Neuroreport
December 1, 1998
Franz X. Vollenweider, M. F. I. Vollenweider-Scherpenhuyzen, Andreas Bäbler et al.
1,023 citations
The hallucinogen psilocybin induces a psychosis-like state in healthy people that resembles early schizophrenia. In human volunteers, these effects were blocked in a dose-dependent manner by the serotonin-2A antagonist ketanserin or the atypical antipsychotic risperidone, but were increased by the dopamine antagonist and typical antipsychotic haloperidol. This provides the first human evidence that psilocybin-induced psychosis results from serotonin-2A receptor activation, independent of dopamine stimulation. The findings suggest that serotonin-2A overactivity may play a role in schizophrenia and that blocking this receptor may contribute to antipsychotic benefits.
Archives of General Psychiatry
December 1, 2000
Daniel Umbricht, Liselotte Schmid, Rene Koller et al.
590 citations
In healthy volunteers, the N-methyl-D-aspartate receptor (NMDAR) antagonist ketamine significantly reduced the amplitude of mismatch negativity (MMN) brain responses to pitch and duration changes by 27% and 21%, respectively. Ketamine also impaired performance on a continuous performance test, decreasing hit rates and increasing specific context-dependent errors (BX errors), indicating a failure to form and use transient memory traces. These findings suggest that NMDARs are critically involved in generating MMN and that NMDAR dysfunction may underlie deficits in transient memory at different levels of information processing in schizophrenia.

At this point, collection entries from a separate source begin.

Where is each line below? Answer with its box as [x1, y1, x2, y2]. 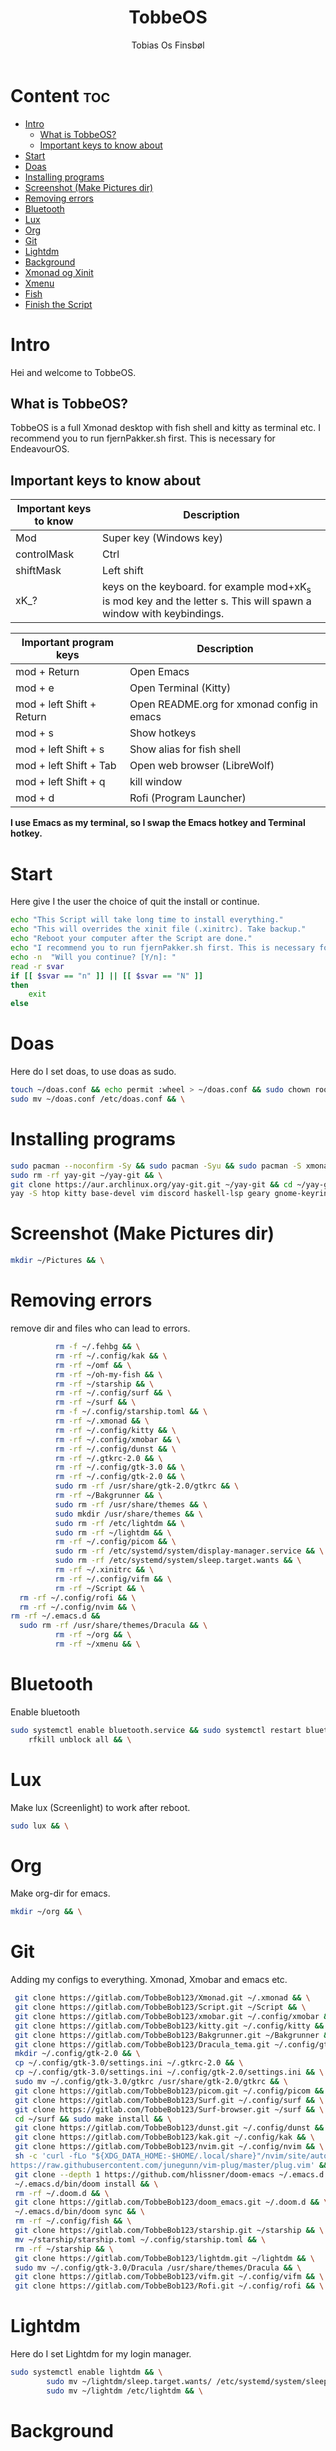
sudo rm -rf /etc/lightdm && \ [54, 1518, 186, 1528]
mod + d [15, 791, 55, 805]
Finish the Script [24, 298, 93, 310]
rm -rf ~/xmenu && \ [54, 1639, 141, 1649]
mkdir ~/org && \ [10, 1907, 83, 1917]
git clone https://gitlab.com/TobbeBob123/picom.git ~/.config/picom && [14, 2086, 325, 2096]
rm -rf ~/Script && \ [54, 1583, 145, 1593]
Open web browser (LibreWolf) [129, 759, 275, 773]
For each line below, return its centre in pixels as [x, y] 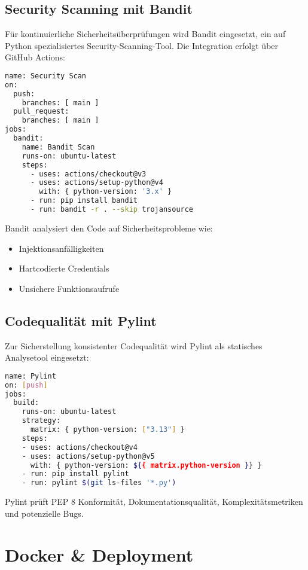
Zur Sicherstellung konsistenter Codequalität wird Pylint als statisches [134, 345]
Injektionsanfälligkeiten [61, 248]
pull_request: [41, 112]
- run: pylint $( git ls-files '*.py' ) [99, 483]
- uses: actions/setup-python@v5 [88, 456]
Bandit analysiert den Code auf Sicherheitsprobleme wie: [109, 228]
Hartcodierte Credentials [64, 268]
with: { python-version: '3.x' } [106, 192]
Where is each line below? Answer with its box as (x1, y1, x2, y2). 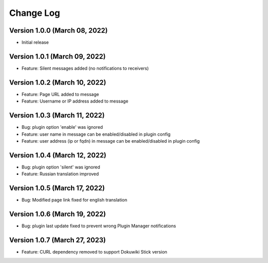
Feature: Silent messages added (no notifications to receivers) (21, 65, 149, 71)
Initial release (21, 40, 49, 46)
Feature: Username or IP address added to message (21, 98, 129, 104)
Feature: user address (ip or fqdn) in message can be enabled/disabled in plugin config (21, 138, 200, 144)
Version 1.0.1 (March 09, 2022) (9, 52, 106, 60)
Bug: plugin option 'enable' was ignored (21, 124, 103, 130)
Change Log (9, 7, 61, 18)
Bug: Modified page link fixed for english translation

Journal of Psychopharmacology
May 20, 2006
Marc Wittmann, Olivia Carter, Felix Hasler et al.
245 citations
Psilocybin impairs the ability to reproduce time intervals longer than 2.5 seconds, to synchronize movements to beats longer than 2 seconds, and slows preferred tapping rate. These objective timing deficits are accompanied by working-memory impairments and subjective changes including depersonalization and derealization. The findings indicate the serotonin system is selectively involved in processing durations longer than 2–3 seconds and in voluntary movement speed control. The disruption of longer intervals likely results from interactions with cognitive dimensions of temporal processing via 5-HT2A receptor stimulation.
Human Brain Mapping
August 27, 2001
Edi Frei, Alex Gamma, Roberto D. Pascual‐marqui et al.
175 citations
A single dose of MDMA (1.7 mg/kg) in 16 healthy, MDMA-naïve volunteers produced widespread decreases in slow and medium frequency brain activity and increases in fast frequency activity in the anterior temporal and posterior orbital cortex, as measured by scalp EEG and low resolution brain electromagnetic tomography (LORETA). These changes were accompanied by heightened mood, emotional arousal, and increased extraversion. The EEG pattern suggests that serotonin, noradrenaline, and, to a lesser degree, dopamine contribute to MDMA's effects on brain activity and possibly mood and behavior, indicating modulation of limbic orbitofrontal and anterotemporal structures involved in emotional processes.
Neuropsychopharmacology
January 26, 2005
Olivia Carter, John D. Pettigrew, Felix Hasler et al.
122 citations
Binocular rivalry, where each eye sees a different image and perception alternates between them, is influenced by psilocybin. In 12 healthy volunteers, both low (115 µg/kg) and high (250 µg/kg) doses of psilocybin significantly reduced the rate and rhythmicity of perceptual alternations 90 minutes after administration, compared to placebo. Over time, switch rates increased, with some exceeding pretest levels at 360 minutes, though mean phase duration did not significantly differ from placebo. Drug-induced changes in rivalry phase durations corresponded to altered states of consciousness measured by the 5D-ASC scale. The findings implicate serotonergic pathways and support a brainstem oscillator's role in perceptual rivalry and psychosis symptoms.
Neuroreport
January 1, 2000
Alex Gamma, Edi Frei, Dietrich Lehmann et al.
81 citations
People who regularly use Ecstasy show altered brain activity patterns, including increased theta, alpha, and beta power across the scalp, particularly with eyes open, as measured by EEG and brain tomography. They also report higher levels of state depressiveness, emotional excitability, and a trend toward increased state anxiety compared to non-users. These differences could stem from regular Ecstasy or other illicit drug use, or may have existed before drug use began.